Does the above post mean that clocks measure spacetime, not just time?

I think the last post by stevendaryl was very helpful insofar it becomes clear that a clock delivers an invariant measure of a space-time interval along a one-dimensional curve. Since this curve does not, in general, coincide with the time coordinate axis, I think it is misleading to claim that a clock measures a time interval. I'm the only one defending this, so far.

 

[Orodruin]

cannot be eliminated as long as physicists claim that a clock actually measures a time interval.

And it should not, because that is by definition what a clock does. That you in SR chose to define a coordinate $t$ and call it a "time coordinate" is unrelated to this fact and in my opinion more symptomatic of the coordinate actually behaving as the time for an observer following a world line where only this coordinate changes.

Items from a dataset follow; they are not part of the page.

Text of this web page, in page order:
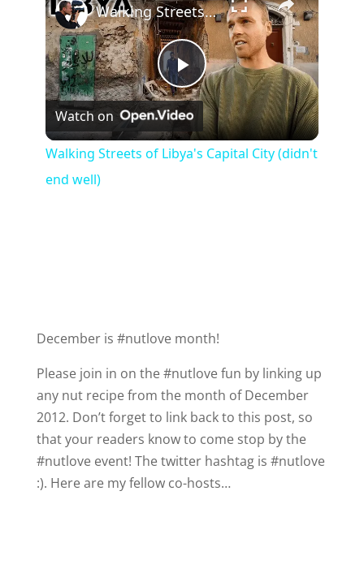
P
l
i
d
e
o
Walking Streets of Libya's Capital City (didn't end well)
Watch on
Walking Streets of Libya's Capital City (didn't
end well)
December is #nutlove month!
Please join in on the #nutlove fun by linking up
any nut recipe from the month of December
2012. Don’t forget to link back to this post, so
that your readers know to come stop by the
#nutlove event! The twitter hashtag is #nutlove
:). Here are my fellow co-hosts…

No. the curved line is not alongside the time axis. So it is not appropriate to call this a "time interval". I've no problem with the maths definition, but I strongly disagree with the naming.

Again you have it backwards, the "fault" here if there is one is not in calling what the clock measures "time", but calling the time axis "time".

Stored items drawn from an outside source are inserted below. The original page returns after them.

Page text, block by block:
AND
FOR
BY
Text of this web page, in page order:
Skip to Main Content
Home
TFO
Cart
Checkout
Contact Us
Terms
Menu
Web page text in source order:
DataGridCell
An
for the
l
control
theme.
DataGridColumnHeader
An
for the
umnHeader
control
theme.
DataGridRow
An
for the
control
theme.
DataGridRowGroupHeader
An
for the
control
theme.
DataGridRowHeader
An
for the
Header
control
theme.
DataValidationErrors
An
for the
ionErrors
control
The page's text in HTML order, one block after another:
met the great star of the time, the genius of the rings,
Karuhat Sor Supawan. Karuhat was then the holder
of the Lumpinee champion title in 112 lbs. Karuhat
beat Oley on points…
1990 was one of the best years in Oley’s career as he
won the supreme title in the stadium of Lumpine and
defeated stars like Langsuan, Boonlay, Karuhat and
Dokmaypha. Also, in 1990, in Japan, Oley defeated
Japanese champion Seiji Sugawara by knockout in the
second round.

The semantics of “time interval” points to an interval alongside the time axis

Physicists, in particular the ones fairly familiar with GR will disagree with you. What you call your coordinates is utterly irrelevant to the physics.

 

[stevendaryl]

I think the last post by stevendaryl was very helpful insofar it becomes clear that a clock delivers an invariant measure of a space-time interval along a one-dimensional curve. Since this curve does not, in general, coincide with the time coordinate axis, I think it is misleading to claim that a clock measures a time interval. I'm the only one defending this, so far.

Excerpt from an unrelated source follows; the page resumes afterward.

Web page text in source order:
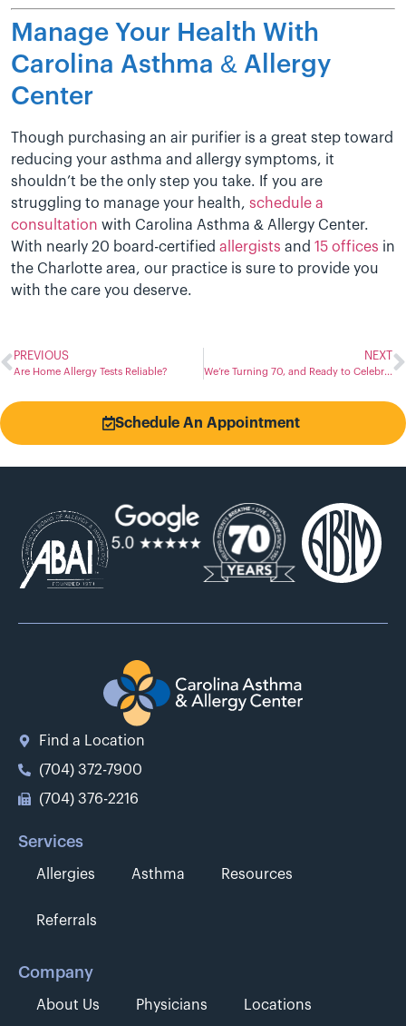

Well, whether we are talking about Newtonian physics or special relativity or general relativity, there are two different notions of "time". One is a coordinate, which depends on a coordinate system, and the second is a measurable quantity, which only depends on having a clock. When someone says to bake the cookies for 15 minutes, she is talking about time as a measurable quantity. When someone says to meet her at the park at 12:30 am, she is talking about time as a coordinate. Of course, given Newtonian physics, the two are simply related: the measurable quantity, elapsed time, is just the difference between two coordinate times.

In SR and GR, the relationship between the two notions of time becomes more complicated. So people use "proper time" and "coordinate time" to indicate which notion is meant. But they are both rooted in the different notions of time from Newtonian/Galilean physics.

 

[stevendaryl]

Of course, given Newtonian physics, the two are simply related: the measurable quantity, elapsed time, is just the difference between two coordinate times.

Actually, even ignoring relativity, the relationship between coordinate time and elapsed time can be a lot more complicated. If I tell you that one event takes place in Paris on June 23, 1987 at 12:45 pm, and a second event takes place in New York on December 3, 2015 at 10:30 am, it's actually pretty complicated to convert those coordinates to an elapsed time. You have to take into account time zones and leap years and conversions between minutes, hours, days and years. But in Newtonian physics, it's possible (though people don't do it) to have a coordinate time that is simply a real number, no matter what your location, and elapsed time is always the difference between two coordinate times.